Copy each line of the data below in which the word "presented" can be found.
RECORD EXTRACTS START
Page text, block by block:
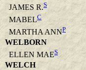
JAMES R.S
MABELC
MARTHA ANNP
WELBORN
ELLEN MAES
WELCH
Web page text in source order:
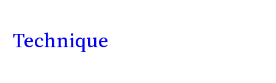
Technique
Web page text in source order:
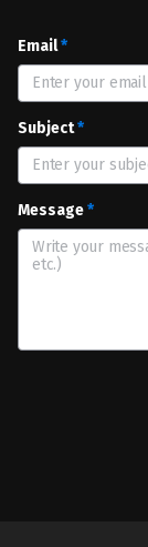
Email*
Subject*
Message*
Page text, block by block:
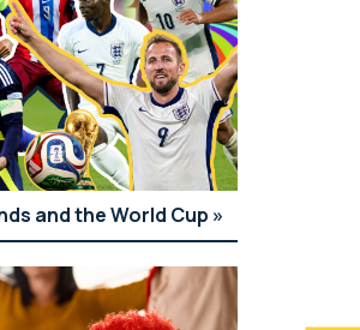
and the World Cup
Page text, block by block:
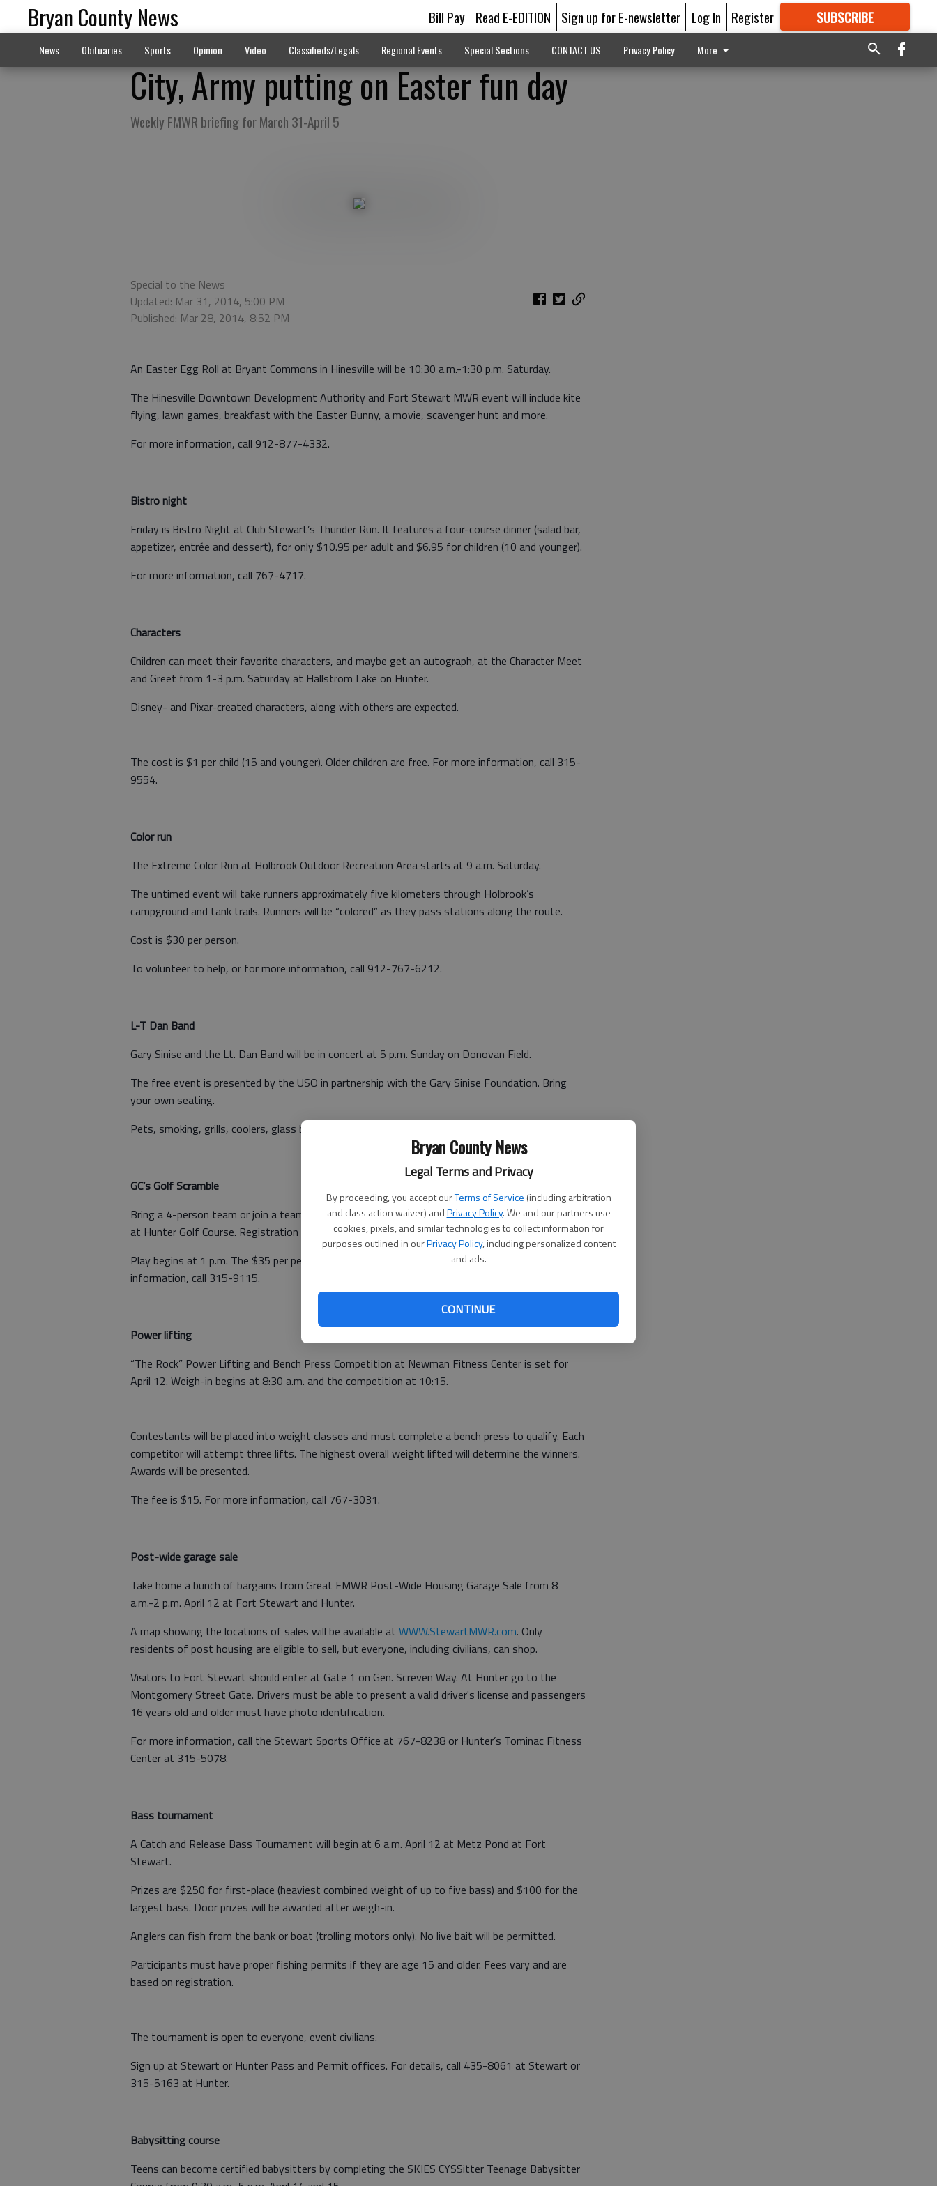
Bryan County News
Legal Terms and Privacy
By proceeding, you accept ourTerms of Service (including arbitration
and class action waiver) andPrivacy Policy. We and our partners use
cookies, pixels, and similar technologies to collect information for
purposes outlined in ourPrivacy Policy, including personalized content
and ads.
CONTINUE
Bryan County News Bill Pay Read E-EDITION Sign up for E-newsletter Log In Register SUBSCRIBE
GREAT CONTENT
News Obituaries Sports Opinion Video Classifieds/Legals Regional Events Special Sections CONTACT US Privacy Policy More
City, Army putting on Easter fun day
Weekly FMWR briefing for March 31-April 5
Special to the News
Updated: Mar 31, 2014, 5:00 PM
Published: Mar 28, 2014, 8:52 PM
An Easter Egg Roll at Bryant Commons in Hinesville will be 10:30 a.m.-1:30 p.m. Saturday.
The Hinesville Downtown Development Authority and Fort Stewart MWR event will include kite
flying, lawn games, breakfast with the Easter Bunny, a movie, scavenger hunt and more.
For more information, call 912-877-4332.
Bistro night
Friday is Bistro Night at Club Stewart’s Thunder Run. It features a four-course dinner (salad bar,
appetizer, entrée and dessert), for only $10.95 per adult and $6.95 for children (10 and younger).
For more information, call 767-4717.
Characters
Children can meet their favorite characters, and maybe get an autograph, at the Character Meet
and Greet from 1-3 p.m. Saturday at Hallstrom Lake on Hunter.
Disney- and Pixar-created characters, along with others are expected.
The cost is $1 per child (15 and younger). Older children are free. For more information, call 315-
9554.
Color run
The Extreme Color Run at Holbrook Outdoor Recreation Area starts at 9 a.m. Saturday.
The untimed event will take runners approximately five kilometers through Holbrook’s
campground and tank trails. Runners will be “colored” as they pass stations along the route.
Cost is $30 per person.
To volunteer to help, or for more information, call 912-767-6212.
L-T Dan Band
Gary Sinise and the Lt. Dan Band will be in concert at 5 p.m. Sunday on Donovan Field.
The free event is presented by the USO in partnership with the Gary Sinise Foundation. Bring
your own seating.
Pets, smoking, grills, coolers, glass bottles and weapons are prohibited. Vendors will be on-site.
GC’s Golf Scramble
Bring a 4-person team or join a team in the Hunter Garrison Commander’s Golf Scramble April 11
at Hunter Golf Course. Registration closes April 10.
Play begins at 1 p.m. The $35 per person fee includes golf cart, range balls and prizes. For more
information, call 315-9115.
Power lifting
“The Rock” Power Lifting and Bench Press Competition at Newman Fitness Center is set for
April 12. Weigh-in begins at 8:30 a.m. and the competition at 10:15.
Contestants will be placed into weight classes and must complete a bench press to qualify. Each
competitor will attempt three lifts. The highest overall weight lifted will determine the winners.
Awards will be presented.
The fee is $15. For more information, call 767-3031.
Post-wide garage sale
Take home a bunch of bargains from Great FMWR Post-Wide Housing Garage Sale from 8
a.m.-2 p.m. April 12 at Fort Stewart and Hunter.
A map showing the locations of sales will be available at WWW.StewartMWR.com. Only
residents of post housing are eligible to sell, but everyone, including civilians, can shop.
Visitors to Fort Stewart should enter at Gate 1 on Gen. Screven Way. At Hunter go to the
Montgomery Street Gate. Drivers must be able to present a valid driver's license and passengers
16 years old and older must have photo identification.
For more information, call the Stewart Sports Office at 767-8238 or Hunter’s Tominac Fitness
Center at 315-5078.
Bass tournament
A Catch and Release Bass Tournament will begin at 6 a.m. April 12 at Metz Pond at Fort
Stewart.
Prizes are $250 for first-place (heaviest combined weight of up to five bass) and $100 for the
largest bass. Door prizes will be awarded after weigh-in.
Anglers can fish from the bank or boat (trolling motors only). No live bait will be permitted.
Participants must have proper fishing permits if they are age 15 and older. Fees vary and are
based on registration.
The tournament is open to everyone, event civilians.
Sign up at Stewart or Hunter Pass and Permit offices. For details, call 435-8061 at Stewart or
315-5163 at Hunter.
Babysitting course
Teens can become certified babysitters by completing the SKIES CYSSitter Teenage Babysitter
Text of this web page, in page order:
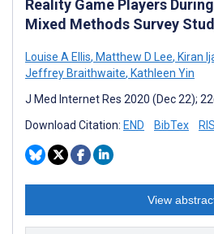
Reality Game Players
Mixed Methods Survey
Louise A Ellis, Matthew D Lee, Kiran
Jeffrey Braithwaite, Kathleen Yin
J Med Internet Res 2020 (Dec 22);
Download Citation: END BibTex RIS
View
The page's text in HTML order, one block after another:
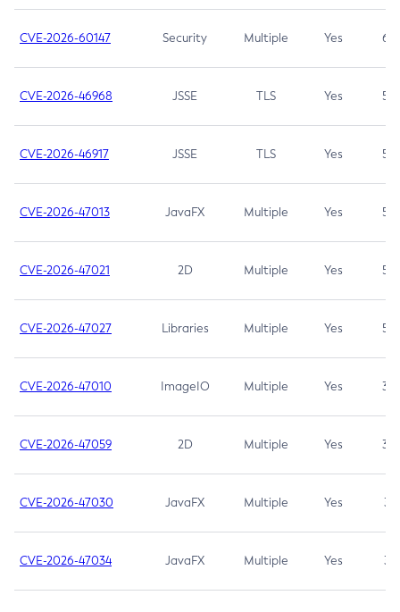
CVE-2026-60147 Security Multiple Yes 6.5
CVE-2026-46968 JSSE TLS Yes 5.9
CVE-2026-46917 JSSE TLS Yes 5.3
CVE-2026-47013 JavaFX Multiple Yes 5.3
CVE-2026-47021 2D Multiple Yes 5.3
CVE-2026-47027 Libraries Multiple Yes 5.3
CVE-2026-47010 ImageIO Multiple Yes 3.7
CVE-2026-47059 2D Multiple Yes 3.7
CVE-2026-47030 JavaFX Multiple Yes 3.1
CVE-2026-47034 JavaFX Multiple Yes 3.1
RECORD EXTRACTS END
> _WRITTEN RESPONSE_
The free event is presented by the USO in partnership with the Gary Sinise Foundation. Bring
Awards will be presented.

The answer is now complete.